金属粉を金型内で押し固め(成形)、融点より低い温度で加熱(焼結)することで製造した製品で、機械の構成部品として使用されるものです。
どのような機械に使われていますか?
自動車やバイク、コピー機、家電、電動工具など、身の回りの多くの機械に使用されています。
焼結機械部品が適している代表的な部品の例を教えて下さい。
ギヤ、カム、ブッシュ、ピニオン、ポンプ部品などが代表例です。複雑形状や中・大量生産、耐摩耗性 が求められる用途に適しています。
使用される材料について教えて下さい。
鉄、銅、ステンレス、黄銅(真鍮)、青銅などがあります。
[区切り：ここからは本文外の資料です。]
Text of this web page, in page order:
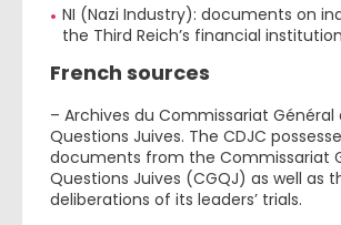
NI (Nazi Industry): documents on
the Third Reich’s financial
French sources
– Archives du Commissariat Général
Questions Juives. The CDJC
documents from the Commissariat
Questions Juives (CGQJ) as well as
deliberations of its leaders’ trials.
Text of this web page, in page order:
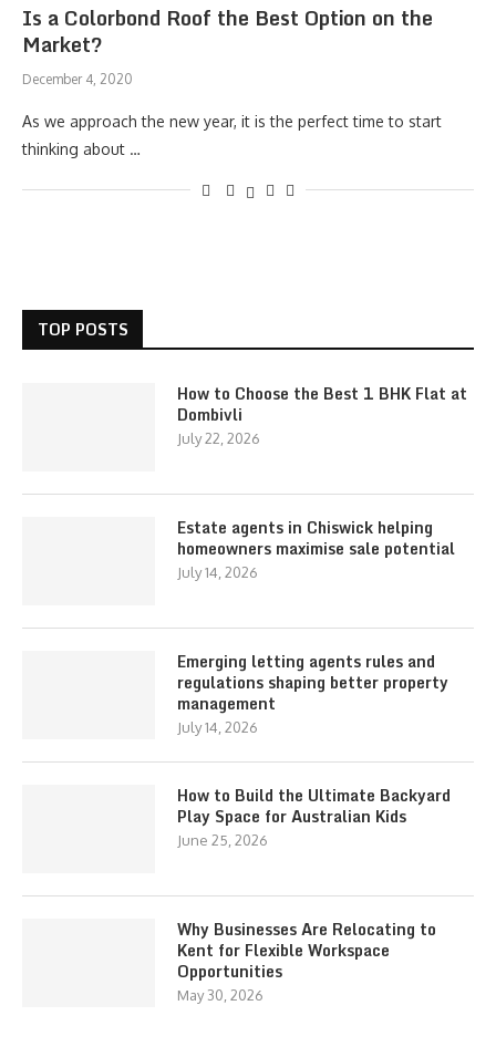
Is a Colorbond Roof the Best Option on the
Market?
December 4, 2020
As we approach the new year, it is the perfect time to start
thinking about …
TOP POSTS
How to Choose the Best 1 BHK Flat at
Dombivli
July 22, 2026
Estate agents in Chiswick helping
homeowners maximise sale potential
July 14, 2026
Emerging letting agents rules and
regulations shaping better property
management
July 14, 2026
How to Build the Ultimate Backyard
Play Space for Australian Kids
June 25, 2026
Why Businesses Are Relocating to
Kent for Flexible Workspace
Opportunities
May 30, 2026
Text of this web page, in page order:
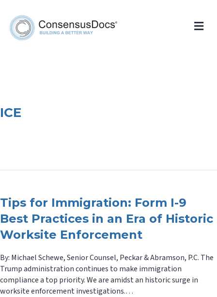
ICE
Tips for Immigration: Form I-9
Best Practices in an Era of Historic
Worksite Enforcement
By: Michael Schewe, Senior Counsel, Peckar & Abramson, P.C. The
Trump administration continues to make immigration
compliance a top priority. We are amidst an historic surge in
worksite enforcement investigations.…
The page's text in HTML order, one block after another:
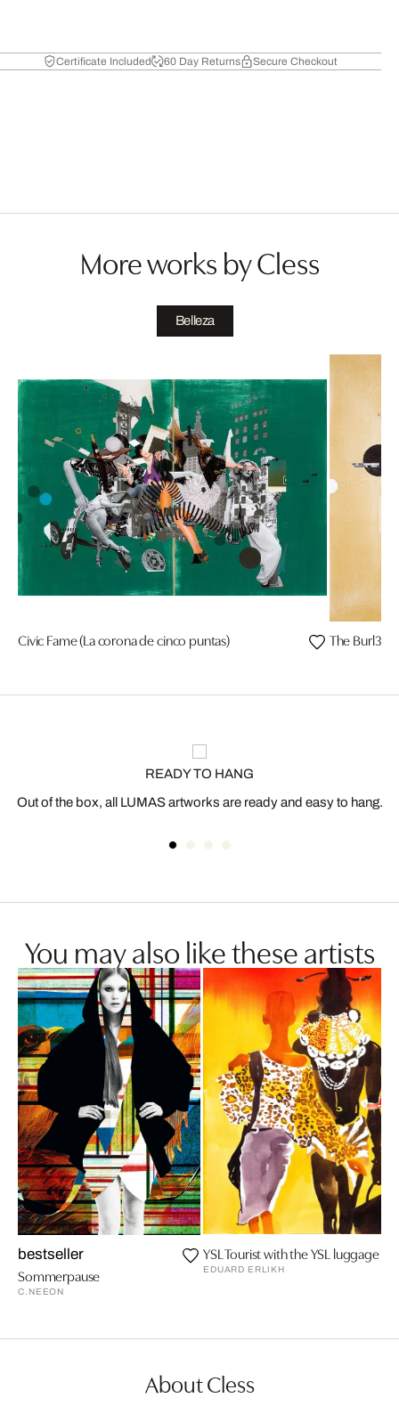
Certificate Included 60 Day Returns Secure Checkout
More works by Cless
Belleza
Civic Fame (La corona de cinco puntas) The
READY TO HANG
Out of the box, all LUMAS artworks are ready and easy to hang.
You may also like these artists
bestseller
Sommerpause
C.NEEON
YSL Tourist with the YSL luggage
EDUARD ERLIKH
About Cless
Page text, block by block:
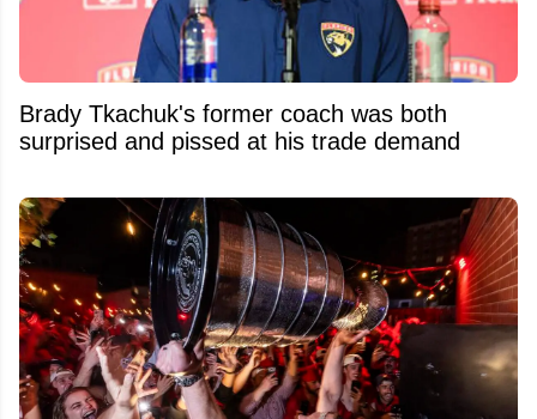
Brady Tkachuk's former coach was both
surprised and pissed at his trade demand
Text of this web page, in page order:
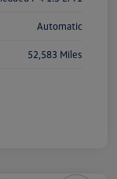
Automatic
52,583 Miles
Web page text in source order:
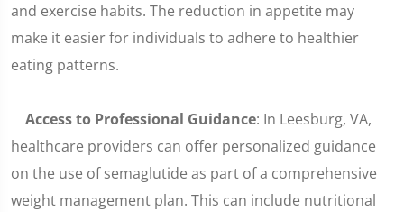
and exercise habits. The reduction in appetite may
make it easier for individuals to adhere to healthier
eating patterns.
Access to Professional Guidance: In Leesburg, VA,
healthcare providers can offer personalized guidance
on the use of semaglutide as part of a comprehensive
weight management plan. This can include nutritional
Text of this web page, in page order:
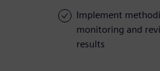
Implement
monitoring and
results
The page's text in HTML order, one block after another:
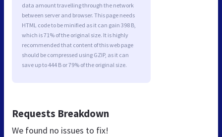
data amount travelling through the network
between server and browser. This page needs
HTML code to be minified as it can gain 398 B,
which is 71% of the original size. It is highly
recommended that content of this web page
should be compressed using GZIP, as it can
save up to 444 B or 79% of the original size.
Requests Breakdown
We found no issues to fix!
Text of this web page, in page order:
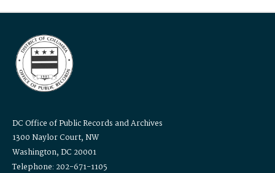
DC Office of Public Records and Archives
1300 Naylor Court, NW
Washington, DC 20001
Telephone: 202-671-1105
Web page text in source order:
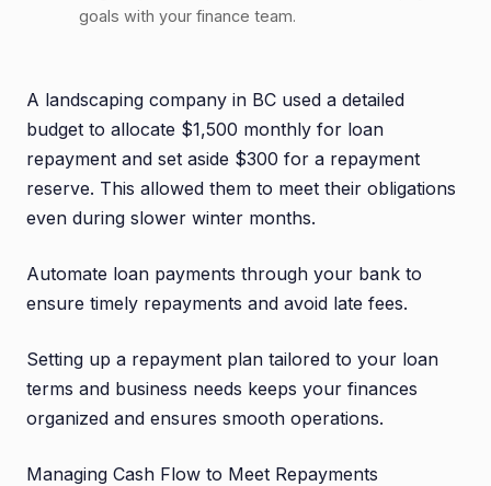
goals with your finance team.
A landscaping company in BC used a detailed
budget to allocate $1,500 monthly for loan
repayment and set aside $300 for a repayment
reserve. This allowed them to meet their obligations
even during slower winter months.
Automate loan payments through your bank to
ensure timely repayments and avoid late fees.
Setting up a repayment plan tailored to your loan
terms and business needs keeps your finances
organized and ensures smooth operations.
Managing Cash Flow to Meet Repayments
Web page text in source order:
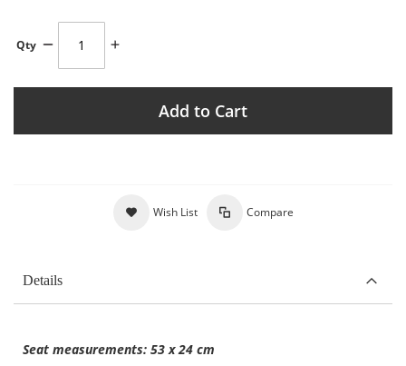
Qty
Add to Cart
Wish List Compare
Details
Seat measurements: 53 x 24 cm
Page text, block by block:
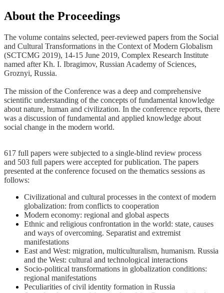
About the Proceedings
The volume contains selected, peer-reviewed papers from the Social
and Cultural Transformations in the Context of Modern Globalism
(SCTCMG 2019), 14-15 June 2019, Complex Research Institute
named after Kh. I. Ibragimov, Russian Academy of Sciences,
Groznyi, Russia.
The mission of the Conference was a deep and comprehensive
scientific understanding of the concepts of fundamental knowledge
about nature, human and civilization. In the conference reports, there
was a discussion of fundamental and applied knowledge about
social change in the modern world.
617 full papers were subjected to a single-blind review process
and 503 full papers were accepted for publication. The papers
presented at the conference focused on the thematics sessions as
follows:
Civilizational and cultural processes in the context of modern
globalization: from conflicts to cooperation
Modern economy: regional and global aspects
Ethnic and religious confrontation in the world: state, causes
and ways of overcoming. Separatist and extremist
manifestations
East and West: migration, multiculturalism, humanism. Russia
and the West: cultural and technological interactions
Socio-political transformations in globalization conditions:
regional manifestations
Peculiarities of civil identity formation in Russia
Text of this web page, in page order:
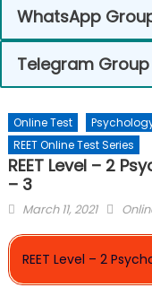
WhatsApp
Telegram Group
Online Test
REET Online Test Series
REET Level – 2
– 3
March 11, 2021
REET Level – 2
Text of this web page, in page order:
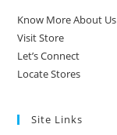
Know More About Us
Visit Store
Let’s Connect
Locate Stores
Site Links
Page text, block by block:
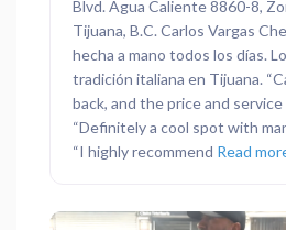
Blvd. Agua Caliente 8860-8,
Tijuana, B.C. Carlos Vargas
hecha a mano todos los días.
tradición italiana en Tijuana.
back, and the price and
“Definitely a cool spot with
“I highly recommend Read
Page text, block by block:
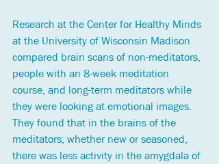
Research at the Center for Healthy Minds
at the University of Wisconsin Madison
compared brain scans of non-meditators,
people with an 8-week meditation
course, and long-term meditators while
they were looking at emotional images.
They found that in the brains of the
meditators, whether new or seasoned,
there was less activity in the amygdala of
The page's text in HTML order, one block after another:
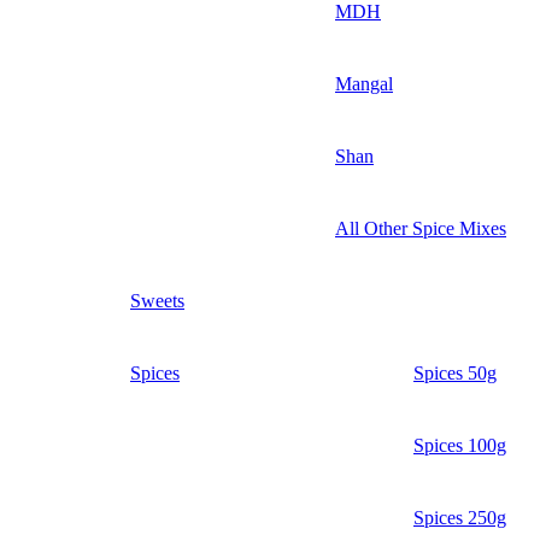
MDH
Mangal
Shan
All Other Spice Mixes
Sweets
Spices Spices 50g
Spices 100g
Spices 250g
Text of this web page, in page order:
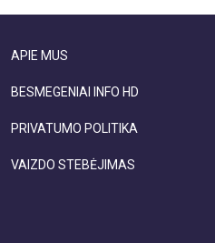
APIE MUS
BESMEGENIAI INFO HD
PRIVATUMO POLITIKA
VAIZDO STEBĖJIMAS
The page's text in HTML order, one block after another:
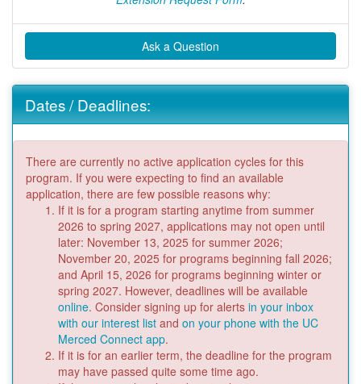
Ask a Question
Dates / Deadlines:
There are currently no active application cycles for this
program. If you were expecting to find an available
application, there are few possible reasons why:
If it is for a program starting anytime from summer
2026 to spring 2027, applications may not open until
later: November 13, 2025 for summer 2026;
November 20, 2025 for programs beginning fall 2026;
and April 15, 2026 for programs beginning winter or
spring 2027. However, deadlines will be available
online. Consider signing up for alerts in your inbox
with our interest list and on your phone with the UC
Merced Connect app.
If it is for an earlier term, the deadline for the program
may have passed quite some time ago.
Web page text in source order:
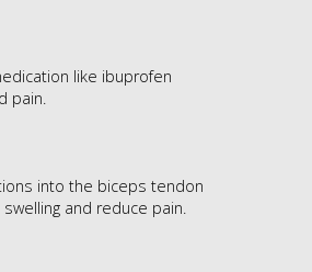
like ibuprofen
pain.
into the biceps tendon
and reduce pain.

その他、アルミニウム、ニッケル、チタン、タングステンなど、粉末にできればほとんどの原料が使用可能です。
金属粉の大きさはどの程度ですか?
一般的に数µmから100µm程度の大きさの粉末を使用します。
どうして粉末から作るのですか?
複雑な形状を切削加工なしで製造できることで、材料の無駄が少なく、コストを下げられるためです。経済性と環境の両方に良い工法です。また、様々な特性の原料粉末を配合できることから、溶製材では実現できない特性を持った部品を製造できることも特徴です。
どのように環境に良いか教えて下さい。
切削加工しないことで材料の無駄を少なく製造でき、リサイクル粉末も使えます。省エネにもつがる工法です。
粉末から作ることでもろくはなりませんか?
しっかり焼結しているので、十分な機械的強度があり、自動車のエンジンやトラスミッションの部品にも使われています。
焼結機械部品と切削加工品を使い分ける基準を教えて下さい。
数量、形状の複雑さ、必要精度、コストが判断の目安となります。高精度・小ロットなら切削、大量・中精度・複雑形状なら焼結が有利です。
大きさの制約はありますか?
面積や厚み、密度によりますが、過去の実績ではφ284mmが最大です。
製造可能な製品の大きさは何によって決まりますか?
使用するプレス能力(最大荷重)に依存します。
形状の制約はありますか?
圧縮成形後、圧粉体を金型から圧縮方向に抜き出せることが条件になります。ただし、抜き出せない形状の場合には切削加工等で対応出来ますが、出来るだけ加工部分を少なくなるよう、メーカーと打合せいただくことを推奨します。
はす歯歯車は製造できますか?
製造できます。過去の実績では、製品の厚みにもよりますが、ねじれ角は36°が最大です。
製造可能なギヤの最小モジュールについて教えて下さい。
密度などにもよりますが、過去の実績では0.045mmが最小です。
溶製材と比較して切削しやすいですか?
材質によりますが、気孔があることで断続切削となるため削りにくいとされています。
機械的強度や疲労強度について教えて下さい。
焼結体は微細な気孔があることから、一般的に機械的強度や疲労強度は溶製材よりも低くなります。
機械的強度や疲労強度を向上させる方法はありますか?
高密度成形や浸炭焼入れ、熱間鍛造(後加工)、HIP 処理などにより向上させることが可能です。設計段階での応力集中の回避も重要です。
どのような熱処理が可能ですか?
溶製材と同様にズブ、浸炭、窒化、高周波焼入れ等が可能です。
内部に気孔が存在するため、溶製材に比べ焼きが入りやすいとされています。
表面処理は可能ですか?
表面に四三酸化鉄の被膜を作る水蒸気処理やめっき、コーティングなど、要求特性に応じて様々な処理が可能です。
焼結部品を接合することはできますか?
焼結工程で焼結と同時に接合を行うロウ付け接合や拡散接合、焼結工程の後で接合を行う摩擦圧接や溶接などが可能です。
公差設計での注意点について教えて下さい。
焼結時の収縮率(通常 1%前後)や方向性収縮、成形方向による寸法変化を見越して設計が必要です。重要寸法は再圧縮で補正可能です。
焼結機械部品の製作には金型が必要ですか?
粉末成形の際に金型が必要です。一般的に形状や材料によって一品一様で用意されます。再圧縮工程がある場合は、再圧縮用の金型が別に必要です。
焼結材料に関する工業規格はありますか?
JIS Z2550 焼結金属材料に規格化されています。国際規格のISO 5755、類似外国規格として、ドイツ規格のDIN、アメリカ規格のMPIFなどがあります。